(Information shown Opens)
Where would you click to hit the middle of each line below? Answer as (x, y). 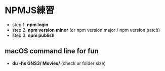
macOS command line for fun (52, 51)
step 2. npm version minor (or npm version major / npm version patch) (86, 30)
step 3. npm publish (33, 35)
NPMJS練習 (30, 10)
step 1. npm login (30, 24)
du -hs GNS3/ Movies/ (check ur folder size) (59, 63)
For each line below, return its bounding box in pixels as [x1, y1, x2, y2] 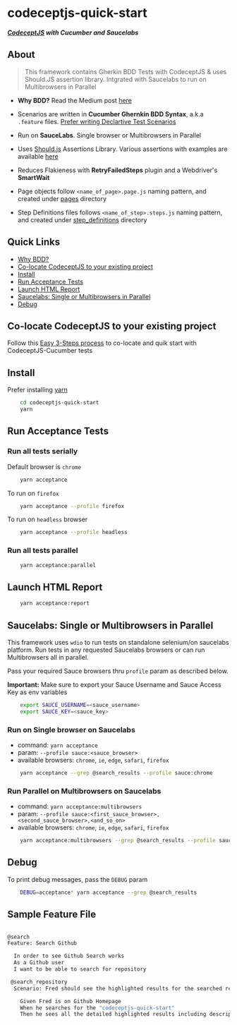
(Information shown Closes)
■ Exercise directions
An unchanged copy of the data, images excluded, is all that should be given.

■ Answer
Where would you click to hit the middle of each line below? Answer as (x, y). 
macOS command line for fun (52, 51)
step 2. npm version minor (or npm version major / npm version patch) (86, 30)
step 3. npm publish (33, 35)
NPMJS練習 (30, 10)
step 1. npm login (30, 24)
du -hs GNS3/ Movies/ (check ur folder size) (59, 63)
For each line below, return its bounding box in pixels as [x1, y1, x2, y2] 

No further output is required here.